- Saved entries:
= = = =

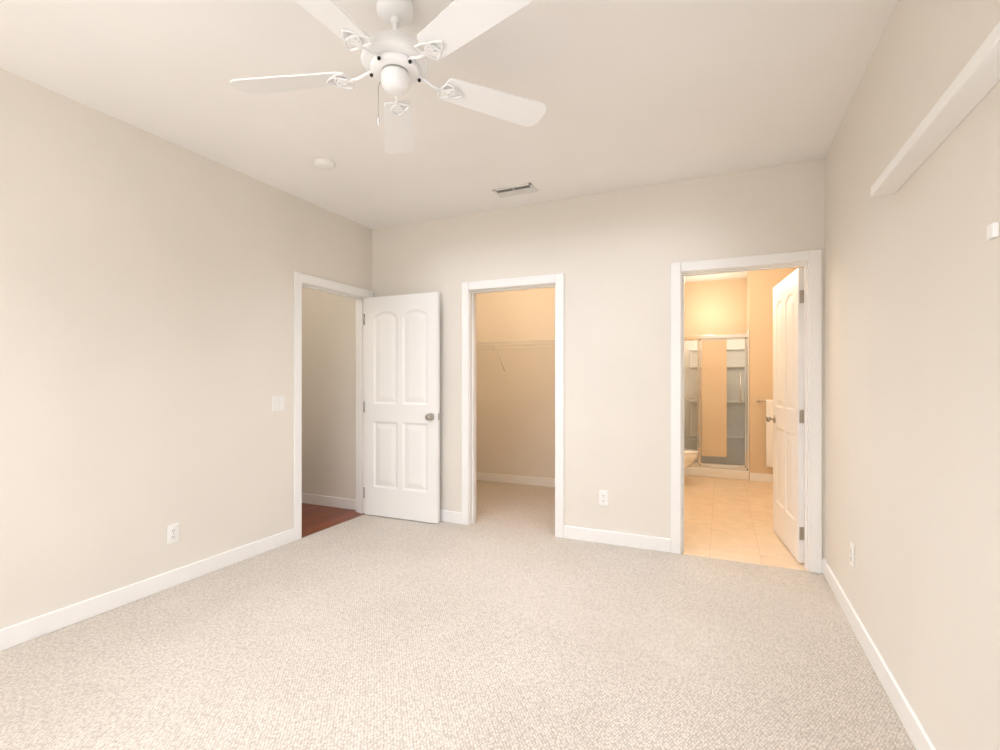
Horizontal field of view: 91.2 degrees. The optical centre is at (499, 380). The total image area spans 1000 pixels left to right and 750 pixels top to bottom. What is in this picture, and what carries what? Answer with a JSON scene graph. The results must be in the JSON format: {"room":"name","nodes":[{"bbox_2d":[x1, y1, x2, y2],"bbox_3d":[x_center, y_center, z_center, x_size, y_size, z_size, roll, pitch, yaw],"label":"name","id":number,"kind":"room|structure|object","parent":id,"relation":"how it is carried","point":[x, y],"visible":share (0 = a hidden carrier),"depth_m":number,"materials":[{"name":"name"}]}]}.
{"room":"empty bedroom","nodes":[
{"label":"empty bedroom","id":0,"kind":"room"},
{"bbox_2d":[0,68,371,628],"bbox_3d":[-2.230,-0.100,2.609,0.120,2.700,4.860,0,0,24],"label":"wall","id":1,"kind":"structure","parent":0,"point":[146,326],"depth_m":2.79,"materials":[{"name":"paint"}]},
{"bbox_2d":[0,528,293,650],"bbox_3d":[-2.364,1.200,2.150,0.014,0.100,3.674,0,0,24],"label":"baseboard","id":2,"kind":"structure","parent":1,"relation":"attached to","point":[29,629],"depth_m":2.75,"materials":[{"name":"white wood"}]},
{"bbox_2d":[167,523,178,544],"bbox_3d":[-1.990,0.930,2.983,0.010,0.116,0.070,0,0,24],"label":"electrical outlet","id":3,"kind":"object","parent":1,"relation":"attached to","point":[172,533],"visible":1,"depth_m":2.98,"materials":[{"name":"white plastic"}]},
{"bbox_2d":[272,396,284,411],"bbox_3d":[-1.667,0.170,3.693,0.014,0.116,0.116,0,0,24],"label":"switch plate","id":4,"kind":"object","parent":1,"relation":"attached to","point":[278,403],"visible":1,"depth_m":3.69,"materials":[{"name":"white plastic"}]},
{"bbox_2d":[294,271,372,540],"bbox_3d":[-1.475,0.197,4.281,0.152,2.106,0.942,0,0,24],"label":"trim","id":5,"kind":"structure","parent":1,"relation":"attached to","point":[359,295],"depth_m":4.12,"materials":[{"name":"white wood"}]},
{"bbox_2d":[363,292,439,523],"bbox_3d":[-0.898,0.233,4.442,0.796,2.018,0.156,0,0,24],"label":"entry door","id":6,"kind":"structure","parent":1,"relation":"in","point":[401,406],"depth_m":4.41,"materials":[{"name":"painted wood"},{"name":"satin nickel"}]},
{"bbox_2d":[302,503,364,537],"bbox_3d":[-2.293,1.280,3.927,1.320,0.060,2.510,0,0,24],"label":"floor","id":7,"kind":"structure","parent":0,"point":[316,518],"depth_m":4.52,"materials":[{"name":"brown wood"}]},
{"bbox_2d":[0,0,897,282],"bbox_3d":[-0.114,-1.500,3.809,5.390,0.100,8.790,0,0,24],"label":"ceiling","id":8,"kind":"structure","parent":0,"point":[630,94],"depth_m":2.44,"materials":[{"name":"paint"}]},
{"bbox_2d":[313,157,334,169],"bbox_3d":[-1.163,-1.432,3.246,0.136,0.036,0.136,0,0,24],"label":"smoke detector","id":9,"kind":"object","parent":8,"relation":"attached to","point":[321,163],"visible":1,"depth_m":3.21,"materials":[{"name":"white plastic"}]},
{"bbox_2d":[230,0,545,153],"bbox_3d":[-0.426,-1.214,1.842,1.284,0.471,1.237,0,0,24],"label":"ceiling fan","id":10,"kind":"object","parent":8,"relation":"hanging from","point":[394,60],"visible":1,"depth_m":1.85,"materials":[{"name":"white painted metal"},{"name":"white painted wood"},{"name":"frosted glass"}]},
{"bbox_2d":[492,183,537,197],"bbox_3d":[0.116,-1.446,3.722,0.310,0.008,0.160,0,0,24],"label":"ceiling vent","id":11,"kind":"object","parent":8,"relation":"in","point":[515,190],"visible":1,"depth_m":3.71,"materials":[{"name":"white metal"}]},
{"bbox_2d":[0,480,915,749],"bbox_3d":[-0.123,1.280,2.683,3.660,0.060,6.490,0,0,24],"label":"floor","id":12,"kind":"structure","parent":0,"point":[368,632],"depth_m":2.23,"materials":[{"name":"beige carpet"}]},
{"bbox_2d":[476,287,554,478],"bbox_3d":[0.518,-0.100,5.888,1.950,2.700,0.120,0,0,24],"label":"wall","id":13,"kind":"structure","parent":0,"point":[515,419],"depth_m":5.97,"materials":[{"name":"paint"}]},
{"bbox_2d":[476,472,554,486],"bbox_3d":[0.436,1.200,5.852,1.830,0.100,0.014,0,0,24],"label":"baseboard","id":14,"kind":"structure","parent":13,"relation":"attached to","point":[527,480],"depth_m":5.95,"materials":[{"name":"white wood"}]},
{"bbox_2d":[476,339,554,373],"bbox_3d":[0.374,-0.277,5.715,1.824,0.374,0.314,0,0,24],"label":"wire closet shelf","id":15,"kind":"object","parent":13,"relation":"attached to","point":[511,342],"visible":0.6,"depth_m":5.74,"materials":[{"name":"white metal"}]},
{"bbox_2d":[302,158,824,557],"bbox_3d":[0.050,-0.100,4.171,5.390,2.700,0.135,0,0,24],"label":"wall","id":16,"kind":"structure","parent":0,"point":[617,253],"depth_m":3.80,"materials":[{"name":"paint"}]},
{"bbox_2d":[302,493,355,509],"bbox_3d":[-1.849,1.200,4.947,1.050,0.100,0.014,0,0,24],"label":"baseboard","id":17,"kind":"structure","parent":16,"relation":"attached to","point":[337,502],"depth_m":4.87,"materials":[{"name":"white wood"}]},
{"bbox_2d":[440,510,461,523],"bbox_3d":[-0.780,1.200,4.481,0.982,0.100,0.014,0,0,24],"label":"baseboard","id":18,"kind":"structure","parent":16,"relation":"attached to","point":[451,517],"depth_m":4.32,"materials":[{"name":"white wood"}]},
{"bbox_2d":[462,273,563,537],"bbox_3d":[0.116,0.197,4.150,0.923,2.106,0.152,0,0,24],"label":"trim","id":19,"kind":"structure","parent":16,"relation":"attached to","point":[470,290],"depth_m":4.23,"materials":[{"name":"white wood"}]},
{"bbox_2d":[599,490,607,505],"bbox_3d":[0.797,0.900,3.772,0.070,0.116,0.010,0,0,24],"label":"electrical outlet","id":20,"kind":"object","parent":16,"relation":"attached to","point":[603,497],"visible":1,"depth_m":3.77,"materials":[{"name":"white plastic"}]},
{"bbox_2d":[564,525,670,552],"bbox_3d":[0.876,1.200,3.733,0.806,0.100,0.014,0,0,24],"label":"baseboard","id":21,"kind":"structure","parent":16,"relation":"attached to","point":[622,539],"depth_m":3.71,"materials":[{"name":"white wood"}]},
{"bbox_2d":[671,249,821,572],"bbox_3d":[1.695,0.197,3.437,0.931,2.106,0.152,0,0,24],"label":"trim","id":22,"kind":"structure","parent":16,"relation":"attached to","point":[810,261],"depth_m":3.27,"materials":[{"name":"white wood"}]},
{"bbox_2d":[766,267,803,562],"bbox_3d":[2.158,0.233,3.723,0.190,2.018,0.779,0,0,24],"label":"door","id":23,"kind":"structure","parent":16,"relation":"in","point":[787,418],"depth_m":3.58,"materials":[{"name":"white painted wood"}]},
{"bbox_2d":[684,278,746,335],"bbox_3d":[2.896,-0.100,7.207,1.300,2.700,0.120,0,0,24],"label":"wall","id":24,"kind":"structure","parent":0,"point":[715,307],"depth_m":7.05,"materials":[{"name":"paint"}]},
{"bbox_2d":[682,475,807,570],"bbox_3d":[2.407,1.280,5.272,2.000,0.060,4.050,0,0,24],"label":"floor","id":25,"kind":"structure","parent":0,"point":[728,519],"depth_m":4.33,"materials":[{"name":"beige tile"}]},
{"bbox_2d":[684,449,697,484],"bbox_3d":[2.033,0.853,5.972,0.719,0.795,0.470,0,0,24],"label":"toilet","id":26,"kind":"object","parent":25,"relation":"on","point":[690,456],"visible":0.17,"depth_m":5.76,"materials":[{"name":"white ceramic"}]},
{"bbox_2d":[684,329,748,479],"bbox_3d":[2.701,0.300,6.773,1.294,1.900,0.825,0,0,24],"label":"shower enclosure","id":27,"kind":"object","parent":25,"relation":"on","point":[716,402],"visible":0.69,"depth_m":6.42,"materials":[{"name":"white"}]},
{"bbox_2d":[747,267,800,479],"bbox_3d":[3.643,-0.100,6.431,0.700,2.700,0.920,0,0,24],"label":"wall","id":28,"kind":"structure","parent":0,"point":[761,284],"depth_m":6.11,"materials":[{"name":"paint"}]},
{"bbox_2d":[750,473,772,481],"bbox_3d":[3.397,1.200,6.029,0.578,0.100,0.014,0,0,24],"label":"baseboard","id":29,"kind":"structure","parent":28,"relation":"attached to","point":[761,477],"depth_m":6.09,"materials":[{"name":"white wood"}]},
{"bbox_3d":[3.412,0.250,5.993,0.480,0.040,0.068,0,0,24],"label":"towel bar","id":30,"kind":"object","parent":28,"relation":"attached to","visible":0},
{"bbox_2d":[766,400,772,466],"bbox_3d":[3.388,0.640,5.975,0.250,0.820,0.040,0,0,24],"label":"hanging towel","id":31,"kind":"object","parent":30,"relation":"hanging from","point":[769,437],"visible":0.31,"depth_m":5.99,"materials":[{"name":"white fabric"}]},
{"bbox_2d":[825,0,999,749],"bbox_3d":[1.190,-0.100,0.999,0.120,2.700,4.740,0,0,24],"label":"wall","id":32,"kind":"structure","parent":0,"point":[912,389],"depth_m":1.65,"materials":[{"name":"paint"}]},
{"bbox_2d":[850,542,853,567],"bbox_3d":[1.802,0.890,2.511,0.010,0.116,0.070,0,0,24],"label":"electrical outlet","id":33,"kind":"object","parent":32,"relation":"attached to","point":[851,554],"visible":1,"depth_m":2.50,"materials":[{"name":"white plastic"}]},
{"bbox_2d":[823,559,935,749],"bbox_3d":[1.151,1.200,1.075,0.014,0.100,4.606,0,0,24],"label":"baseboard","id":34,"kind":"structure","parent":32,"relation":"attached to","point":[914,728],"depth_m":2.00,"materials":[{"name":"white wood"}]},
{"bbox_2d":[871,21,999,196],"bbox_3d":[1.082,-0.744,0.998,0.078,0.037,2.010,0,0,24],"label":"shelf","id":35,"kind":"object","parent":32,"relation":"attached to","point":[974,83],"visible":1,"depth_m":1.34,"materials":[{"name":"white wood"}]},
{"bbox_2d":[987,222,998,239],"bbox_3d":[1.211,-0.368,1.204,0.012,0.036,0.032,0,0,24],"label":"bracket","id":36,"kind":"object","parent":32,"relation":"attached to","point":[992,230],"visible":1,"depth_m":1.19,"materials":[{"name":"white plastic"}]}
]}

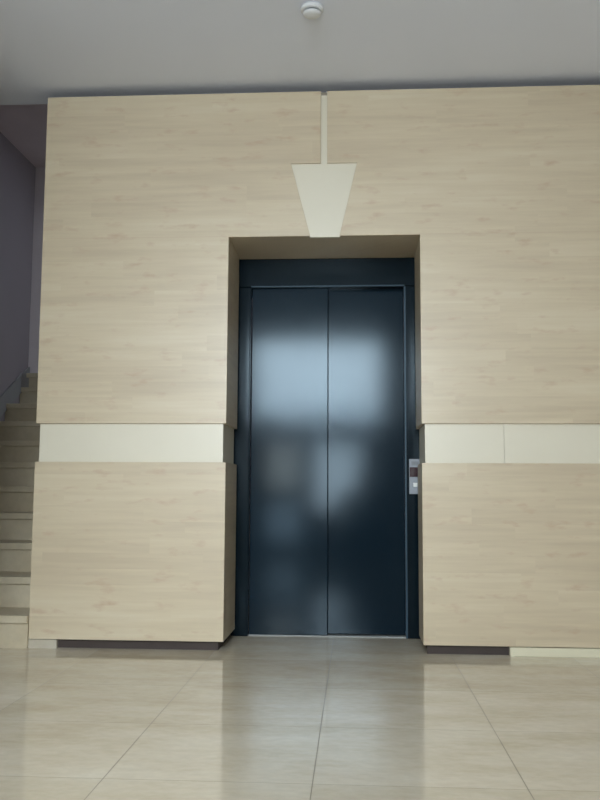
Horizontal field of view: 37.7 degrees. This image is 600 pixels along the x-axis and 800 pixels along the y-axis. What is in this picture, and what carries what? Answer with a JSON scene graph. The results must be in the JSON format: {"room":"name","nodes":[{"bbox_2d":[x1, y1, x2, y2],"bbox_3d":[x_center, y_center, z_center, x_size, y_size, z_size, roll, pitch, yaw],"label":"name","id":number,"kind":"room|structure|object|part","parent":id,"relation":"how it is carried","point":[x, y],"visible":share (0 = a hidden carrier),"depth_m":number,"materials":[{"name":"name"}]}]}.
{"room":"elevator lobby","nodes":[
{"label":"elevator lobby","id":0,"kind":"room"},
{"bbox_2d":[0,132,35,420],"bbox_3d":[-2.527,-0.377,6.416,0.150,3.680,2.815,0,-6,4],"label":"wall","id":1,"kind":"structure","parent":0,"point":[17,173],"depth_m":7.37,"materials":[{"name":"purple paint"}]},
{"bbox_2d":[0,104,47,166],"bbox_3d":[-1.928,-2.283,6.573,1.330,0.150,2.815,0,-6,4],"label":"ceiling","id":2,"kind":"structure","parent":0,"point":[24,126],"depth_m":7.01,"materials":[{"name":"paint"}]},
{"bbox_2d":[28,167,44,372],"bbox_3d":[0.252,-0.244,7.574,5.250,3.680,0.140,0,-6,4],"label":"wall","id":3,"kind":"structure","parent":0,"point":[40,171],"depth_m":7.76,"materials":[{"name":"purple paint"}]},
{"bbox_2d":[0,635,599,799],"bbox_3d":[-0.053,1.181,2.707,5.550,0.150,9.550,0,-6,4],"label":"floor","id":4,"kind":"structure","parent":0,"point":[253,717],"depth_m":3.15,"materials":[{"name":"tile"}]},
{"bbox_2d":[0,367,39,647],"bbox_3d":[-1.894,0.419,6.104,1.146,2.040,2.908,0,-6,4],"label":"staircase","id":5,"kind":"structure","parent":4,"relation":"on","point":[19,432],"depth_m":5.86,"materials":[{"name":"stone"}]},
{"bbox_3d":[-2.415,0.499,6.129,0.103,1.880,2.908,0,-6,4],"label":"stair skirting","id":6,"kind":"part","parent":5,"relation":"part of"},
{"bbox_2d":[0,0,599,104],"bbox_3d":[-0.125,-2.175,1.639,5.550,0.250,6.735,0,-6,4],"label":"ceiling","id":7,"kind":"structure","parent":0,"point":[49,48],"depth_m":4.38,"materials":[{"name":"paint"}]},
{"bbox_2d":[300,1,322,18],"bbox_3d":[0.055,-1.782,4.035,0.106,0.042,0.106,0,-6,4],"label":"smoke detector","id":8,"kind":"object","parent":7,"relation":"attached to","point":[310,10],"visible":1,"depth_m":4.01,"materials":[{"name":"white plastic"}]},
{"bbox_2d":[230,257,414,634],"bbox_3d":[0.711,-0.460,5.439,4.065,3.680,1.564,0,-6,4],"label":"wall","id":9,"kind":"structure","parent":0,"point":[411,257],"depth_m":5.23,"materials":[{"name":"paint"}]},
{"bbox_2d":[28,639,57,647],"bbox_3d":[-1.339,1.270,4.587,0.149,0.044,0.032,0,-6,4],"label":"trim","id":10,"kind":"structure","parent":9,"relation":"attached to","point":[32,643],"depth_m":4.57,"materials":[{"name":"stone"}]},
{"bbox_2d":[29,462,236,641],"bbox_3d":[-0.851,0.866,5.384,1.021,0.920,1.600,0,-6,4],"label":"wood panel","id":11,"kind":"object","parent":9,"relation":"attached to","point":[136,551],"visible":1,"depth_m":4.59,"materials":[{"name":"brown wood"}]},
{"bbox_2d":[39,424,233,463],"bbox_3d":[-0.885,0.248,4.869,0.986,0.203,0.414,0,-6,4],"label":"band","id":12,"kind":"object","parent":9,"relation":"attached to","point":[58,442],"visible":0.89,"depth_m":4.67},
{"bbox_2d":[58,639,217,649],"bbox_3d":[-0.843,1.259,4.570,0.843,0.067,0.006,0,-6,4],"label":"baseboard","id":13,"kind":"structure","parent":9,"relation":"attached to","point":[62,643],"depth_m":4.57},
{"bbox_2d":[36,91,320,428],"bbox_3d":[-0.597,-0.696,5.528,1.515,1.811,1.600,0,-6,4],"label":"wood panel","id":14,"kind":"object","parent":9,"relation":"attached to","point":[146,196],"visible":0.97,"depth_m":4.75,"materials":[{"name":"brown wood"}]},
{"bbox_2d":[218,635,229,649],"bbox_3d":[-0.411,1.281,4.761,0.005,0.067,0.432,0,-6,4],"label":"baseboard","id":15,"kind":"structure","parent":9,"relation":"attached to","point":[220,644],"depth_m":4.65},
{"bbox_2d":[291,95,356,237],"bbox_3d":[0.130,-1.265,4.758,0.368,0.793,0.022,0,-6,4],"label":"keystone","id":16,"kind":"object","parent":9,"relation":"attached to","point":[324,189],"visible":1,"depth_m":4.73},
{"bbox_3d":[0.131,-1.474,4.780,0.042,0.373,0.014,0,-6,4],"label":"stem","id":17,"kind":"part","parent":16,"relation":"part of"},
{"bbox_2d":[230,235,419,258],"bbox_3d":[0.142,-0.862,4.936,1.054,0.017,0.450,0,-6,4],"label":"soffit panel","id":18,"kind":"object","parent":9,"relation":"attached to","point":[344,246],"visible":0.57,"depth_m":4.92,"materials":[{"name":"brown wood"}]},
{"bbox_2d":[231,258,420,638],"bbox_3d":[0.166,0.260,5.118,1.104,2.176,0.160,0,-6,4],"label":"elevator door","id":19,"kind":"structure","parent":9,"relation":"in","point":[326,435],"depth_m":5.10,"materials":[{"name":"black metal"}]},
{"bbox_3d":[-0.062,0.327,5.105,0.449,2.026,0.030,0,-6,4],"label":"door","id":20,"kind":"part","parent":19,"relation":"part of","materials":[{"name":"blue metal"}]},
{"bbox_3d":[0.155,1.342,5.031,0.893,0.004,0.113,0,-6,4],"label":"sill","id":21,"kind":"part","parent":19,"relation":"part of","materials":[{"name":"metal"}]},
{"bbox_3d":[0.370,0.330,5.126,0.473,2.024,0.030,0,-6,4],"label":"door","id":22,"kind":"part","parent":19,"relation":"part of","materials":[{"name":"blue metal"}]},
{"bbox_3d":[0.654,0.434,4.993,0.068,0.199,0.010,0,-6,4],"label":"call panel","id":23,"kind":"part","parent":19,"relation":"part of","materials":[{"name":"silver metal"}]},
{"bbox_2d":[419,424,503,463],"bbox_3d":[0.864,0.246,4.758,0.405,0.203,0.414,0,-6,4],"label":"band","id":24,"kind":"object","parent":9,"relation":"attached to","point":[438,443],"visible":0.89,"depth_m":4.55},
{"bbox_2d":[327,85,599,428],"bbox_3d":[1.429,-0.758,4.817,2.549,1.811,0.430,0,-6,4],"label":"wood panel","id":25,"kind":"object","parent":9,"relation":"attached to","point":[499,187],"visible":1,"depth_m":4.64,"materials":[{"name":"brown wood"}]},
{"bbox_2d":[418,463,599,647],"bbox_3d":[1.663,0.797,4.582,2.056,0.920,0.310,0,-6,4],"label":"wood panel","id":26,"kind":"object","parent":9,"relation":"attached to","point":[509,553],"visible":1,"depth_m":4.47,"materials":[{"name":"brown wood"}]},
{"bbox_2d":[427,645,599,657],"bbox_3d":[1.663,1.254,4.396,2.038,0.067,0.039,0,-6,4],"label":"baseboard","id":27,"kind":"structure","parent":9,"relation":"attached to","point":[513,651],"depth_m":4.41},
{"bbox_2d":[504,424,599,463],"bbox_3d":[1.869,0.225,4.497,1.631,0.203,0.017,0,-6,4],"label":"band","id":28,"kind":"object","parent":9,"relation":"attached to","point":[523,443],"visible":1,"depth_m":4.52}
]}

= = = =

- Work item: Show every line of the data in which the word "empty" appears.

- The completed task:
{"room":"empty bedroom","nodes":[
{"label":"empty bedroom","id":0,"kind":"room"},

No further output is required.